## What to produce
Report all lines from the entries below in which "stars" appears.

◆ ◆ ◆

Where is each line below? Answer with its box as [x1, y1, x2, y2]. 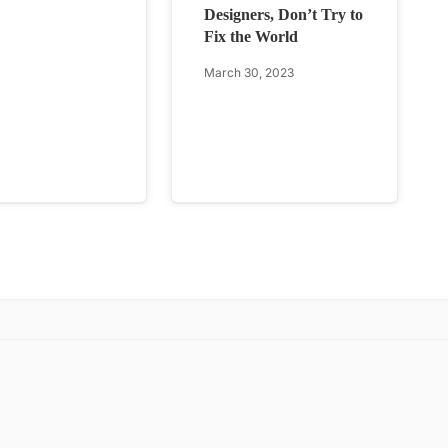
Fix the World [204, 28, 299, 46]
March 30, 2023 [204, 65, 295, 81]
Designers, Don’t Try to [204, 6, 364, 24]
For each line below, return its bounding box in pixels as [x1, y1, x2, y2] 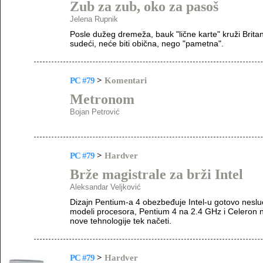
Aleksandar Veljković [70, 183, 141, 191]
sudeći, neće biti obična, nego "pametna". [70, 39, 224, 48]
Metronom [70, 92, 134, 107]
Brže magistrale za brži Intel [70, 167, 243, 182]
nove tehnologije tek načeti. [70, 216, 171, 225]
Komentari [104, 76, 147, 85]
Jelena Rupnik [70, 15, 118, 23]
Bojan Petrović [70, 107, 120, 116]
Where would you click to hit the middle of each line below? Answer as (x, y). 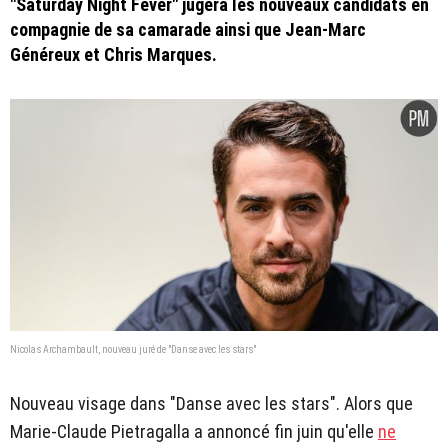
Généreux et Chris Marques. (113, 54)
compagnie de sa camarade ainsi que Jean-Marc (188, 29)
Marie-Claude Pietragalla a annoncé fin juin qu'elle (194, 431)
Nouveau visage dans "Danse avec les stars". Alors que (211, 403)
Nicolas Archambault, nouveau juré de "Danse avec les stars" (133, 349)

◆ ◆ ◆

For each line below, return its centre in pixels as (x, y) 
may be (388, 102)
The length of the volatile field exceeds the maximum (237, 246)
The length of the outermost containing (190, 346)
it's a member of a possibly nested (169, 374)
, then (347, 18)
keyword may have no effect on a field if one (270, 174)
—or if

◆ ◆ ◆

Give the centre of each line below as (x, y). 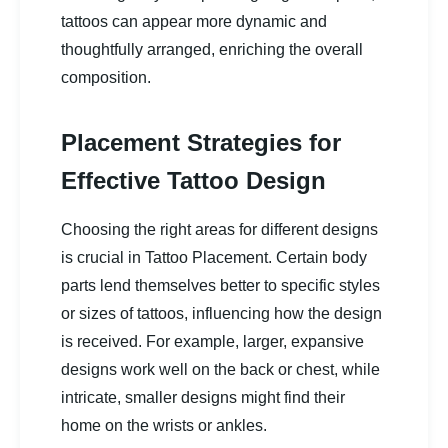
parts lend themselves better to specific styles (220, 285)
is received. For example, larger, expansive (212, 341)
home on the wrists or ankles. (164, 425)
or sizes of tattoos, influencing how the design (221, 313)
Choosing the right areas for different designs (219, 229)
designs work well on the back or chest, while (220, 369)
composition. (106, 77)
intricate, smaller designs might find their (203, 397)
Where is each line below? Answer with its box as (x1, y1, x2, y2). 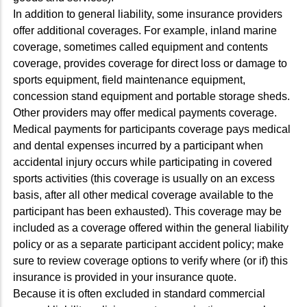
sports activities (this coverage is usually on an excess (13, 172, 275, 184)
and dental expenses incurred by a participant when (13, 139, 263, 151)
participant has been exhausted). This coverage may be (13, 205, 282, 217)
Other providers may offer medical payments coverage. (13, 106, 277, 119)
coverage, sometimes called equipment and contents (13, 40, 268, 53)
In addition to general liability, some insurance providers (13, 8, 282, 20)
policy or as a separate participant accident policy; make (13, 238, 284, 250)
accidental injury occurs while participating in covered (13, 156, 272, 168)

◆ ◆ ◆

## Worked solution
Nouveau visage dans "Danse avec les stars". Alors que (211, 403)
Nicolas Archambault, nouveau juré de "Danse avec les stars" (133, 349)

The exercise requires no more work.